Australian scientists at Data61 use virtual reality to help stop COVID-19 virus reproduction
Australian data scientists are using virtual reality modelling to learn how to attack the operation and reproduction of coronavirus.
Australian data scientists are using virtual reality modelling to learn how to attack the operation and reproduction of coronavirus.
Dr Michael Kuiper at Data61, the digital research arm of Australia’s CSIRO, says three-dimensional simulation has made it possible to observe the mechanics of the virus’s spike protein, the protruding sections of the coronavirus cell that latches onto human cells and contaminates them.
“All the spiky bits that you see in all the images – that's the spike protein,” he told The Australian.
Dr Kuiper is a biomolecular modeller at Data61. He says he takes the structural data of proteins and molecules and simulates their operation on computers. Now he can also visualise them in 3D in VR.

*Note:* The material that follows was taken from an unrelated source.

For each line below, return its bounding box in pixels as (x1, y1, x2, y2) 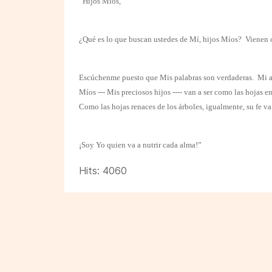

Australian data scientists at Data61 are using virtual reality modelling to learn how to attack the operation and reproduction of coronavirus https://t.co/vKyeFsqgWJ #Coronavirus #COVID19 #virtualreality #VR @australian @Data61news pic.twitter.com/mIpVlIRZrf
— Chris Griffith (@chris_griffith) June 17, 2020
“We take these components and we put them into lifelike environments, so we include things like water and ions,” he says. “It’s basically Newtonian mechanics. We simulate how these components move, and then we use programs to visualise this.”
He says his aim is to observe in detail the operation of the virus’s spike protein and then look at the possibility of inserting another substance that it will latch onto instead of a human cell. This would stop the virus spreading.
He said virtual reality had “changed the game” in structural biology. “Once you understand how the virus is constructed, you can start to figure out how the virus actually attaches to the human cell, and how it could be stopped by drugs.”
He says that when coronavirus infects a cell, it starts making the machinery to help it replicate and make more virus. He says coronavirus is a “very finesse machine”, so if you can inhibit any part of the process, you can slow its replication and maybe even stop it reproducing,
His approach therefore is to examine doing this from a mechanical perspective. “We are trying to understand that initial process, what makes the virus attach in the first place, and how specific that is.”
He says it makes a huge difference being able to examine a 3D object in three dimensions, which is what virtual reality allows.
“This is the wonderful thing with VR technology. If you imagine looking at a CAD drawing of an engine … on a two dimensional screen, it's always going to be two-dimensional,” he says.
“You can rotate it around, so it gives you a sense of 3D but it's not true 3D.
“When you step into virtual reality, you're basically seeing stereoscopic vision so all of a sudden you see the objects, right before you, and you can actually hold on to those objects and manipulate them as if they were floating in air in front of you.”
He says VR also was enhancing international collaboration. He can discuss the virus with other scientists across the world who are all in the same virtual room looking at the same virus.
He said the aim is to design “an inhibitor molecule” or peptide that can interfere with the spike protein’s operation. He says a number of people have been trying this strategy.
“There are specially made molecules which basically are trying to bind to the virus, instead of the virus binding to a human cell. We're trying to trip up the virus and slow down the infection rate.”
He says the research is taking into account the different strains of coronavirus.
He says Data61’s research is feeding into the CSIRO’s broader effort into combating coronavirus.